# On-Policy Preference Data Generation

We provide the code to generate on-policy preference data and on-policy iterative preference data used in our experiments.

## Requirements

You will need to install the [`vllm`](https://github.com/vllm-project/vllm) package for decoding.

## On-Policy Preference Data Generation Process

1. Generate multiple responses using the language model:

```
python decode.py --model $Model_Name --data_dir $DATASET_DIR --seed $SEED
```
This will generate one response per prompt under the specified seed. You need to provide a dataset containing prompts (by default, we use `HuggingFaceH4/ultrafeedback_binarized`). You can also set decoding hyperparameters by passing in corresponding arguments (by default, we use a temperature of `0.8` for sampling).

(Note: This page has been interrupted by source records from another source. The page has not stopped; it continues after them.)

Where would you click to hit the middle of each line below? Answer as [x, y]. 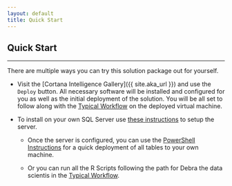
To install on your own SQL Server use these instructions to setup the [116, 120]
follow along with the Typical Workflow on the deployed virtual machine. [120, 106]
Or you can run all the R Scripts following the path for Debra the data [125, 168]
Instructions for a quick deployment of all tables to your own [113, 147]
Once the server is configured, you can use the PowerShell [111, 140]
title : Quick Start [35, 20]
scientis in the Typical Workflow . [73, 176]
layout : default [30, 13]
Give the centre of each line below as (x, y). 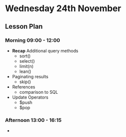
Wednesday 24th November (63, 9)
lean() (25, 71)
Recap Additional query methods (45, 51)
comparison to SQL (39, 92)
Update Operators (30, 97)
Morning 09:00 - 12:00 (33, 40)
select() (27, 61)
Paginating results (30, 76)
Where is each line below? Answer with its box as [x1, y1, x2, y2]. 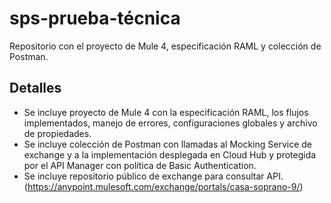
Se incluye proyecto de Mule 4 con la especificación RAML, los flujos [23, 106, 309, 118]
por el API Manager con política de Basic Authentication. [23, 159, 257, 171]
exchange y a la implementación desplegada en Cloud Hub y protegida [23, 148, 317, 161]
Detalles [9, 80, 62, 97]
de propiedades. [23, 127, 92, 139]
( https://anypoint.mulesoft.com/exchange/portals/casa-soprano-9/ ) [23, 180, 304, 192]
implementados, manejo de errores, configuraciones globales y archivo [23, 117, 318, 129]
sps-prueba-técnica [9, 7, 181, 30]
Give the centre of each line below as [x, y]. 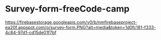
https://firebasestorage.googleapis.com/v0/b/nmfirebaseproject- [71, 22]
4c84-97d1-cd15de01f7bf [31, 32]
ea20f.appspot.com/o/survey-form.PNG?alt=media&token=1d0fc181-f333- [80, 27]
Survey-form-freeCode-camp [67, 9]
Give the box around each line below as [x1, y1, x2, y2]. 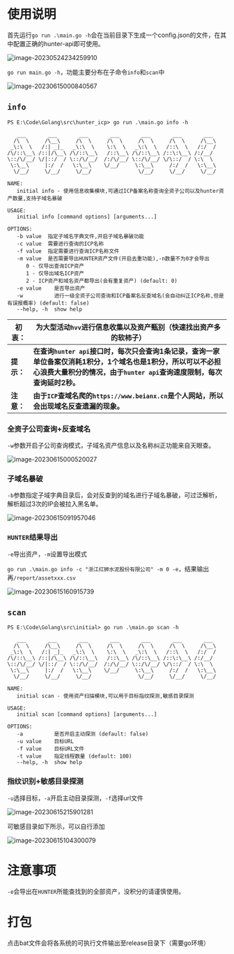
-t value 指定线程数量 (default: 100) [16, 753, 132, 760]
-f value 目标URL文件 [16, 745, 85, 753]
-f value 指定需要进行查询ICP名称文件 [16, 247, 120, 255]
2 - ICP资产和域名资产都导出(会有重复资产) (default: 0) [25, 277, 178, 284]
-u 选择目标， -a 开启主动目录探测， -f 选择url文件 [7, 793, 144, 802]
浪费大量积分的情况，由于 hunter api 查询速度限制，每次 [40, 367, 223, 377]
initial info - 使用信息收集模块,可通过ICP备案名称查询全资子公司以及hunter [16, 187, 219, 194]
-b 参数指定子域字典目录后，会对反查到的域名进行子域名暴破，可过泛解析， [7, 491, 221, 499]
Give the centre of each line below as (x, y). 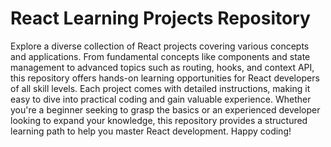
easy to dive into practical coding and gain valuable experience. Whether (161, 99)
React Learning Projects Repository (160, 18)
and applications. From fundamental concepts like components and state (160, 56)
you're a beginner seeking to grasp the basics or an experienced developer (165, 109)
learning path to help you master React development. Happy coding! (151, 131)
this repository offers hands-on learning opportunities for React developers (165, 78)
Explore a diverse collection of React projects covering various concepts (160, 46)
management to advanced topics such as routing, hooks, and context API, (162, 67)
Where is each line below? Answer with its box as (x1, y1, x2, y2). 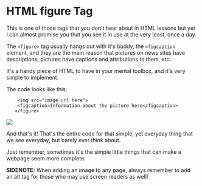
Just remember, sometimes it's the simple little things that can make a (6, 148, 181, 156)
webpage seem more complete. (6, 154, 86, 162)
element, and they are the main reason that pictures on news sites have (6, 49, 186, 56)
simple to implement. (6, 74, 59, 81)
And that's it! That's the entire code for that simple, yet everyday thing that (6, 129, 193, 137)
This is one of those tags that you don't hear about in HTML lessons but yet (6, 24, 196, 32)
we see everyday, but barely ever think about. (6, 136, 121, 143)
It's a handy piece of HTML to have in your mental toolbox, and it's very (6, 67, 186, 74)
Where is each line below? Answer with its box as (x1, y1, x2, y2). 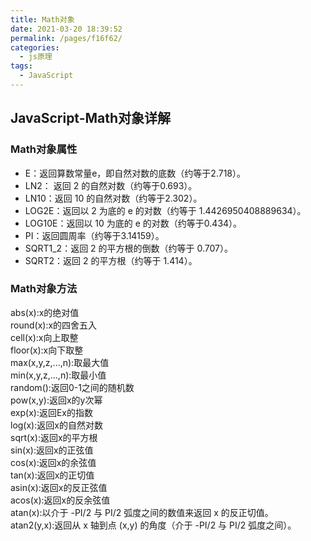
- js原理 (19, 52, 53, 62)
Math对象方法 (10, 282, 78, 296)
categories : (10, 42, 60, 53)
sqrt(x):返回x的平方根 (10, 431, 98, 443)
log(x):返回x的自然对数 (10, 419, 103, 431)
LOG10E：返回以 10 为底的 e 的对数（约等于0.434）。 (24, 217, 243, 229)
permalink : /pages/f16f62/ (10, 33, 123, 43)
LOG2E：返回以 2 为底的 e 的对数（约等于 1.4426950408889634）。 (24, 204, 307, 216)
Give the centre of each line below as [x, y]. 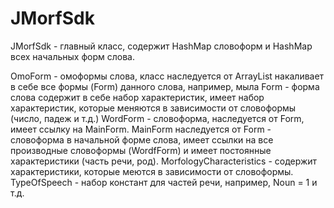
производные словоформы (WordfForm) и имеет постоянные [141, 150]
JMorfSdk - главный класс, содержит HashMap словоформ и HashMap [161, 46]
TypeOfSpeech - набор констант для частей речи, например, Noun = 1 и [164, 182]
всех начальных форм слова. [72, 56]
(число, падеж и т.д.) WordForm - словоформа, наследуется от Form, [157, 118]
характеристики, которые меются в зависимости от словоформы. [152, 171]
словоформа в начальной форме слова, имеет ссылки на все [142, 139]
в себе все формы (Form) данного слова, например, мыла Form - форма [165, 86]

Note that you will need to run the above command under **multiple different** seeds (by default, we use `13, 21, 42, 79, 100`) to obtain different responses for each prompt.


2. Annotate the preference labels with a reward model

```
python generate_reward.py --reward_model $MODEL
```

This will score the generations using a reward model (by default, we use `Skywork/Skywork-Reward-Llama-3.1-8B-v0.2`) and create the dataset by taking the top2 highest-scoring responses as the chosen response set and the bottom2 scoring responses as the rejection response set.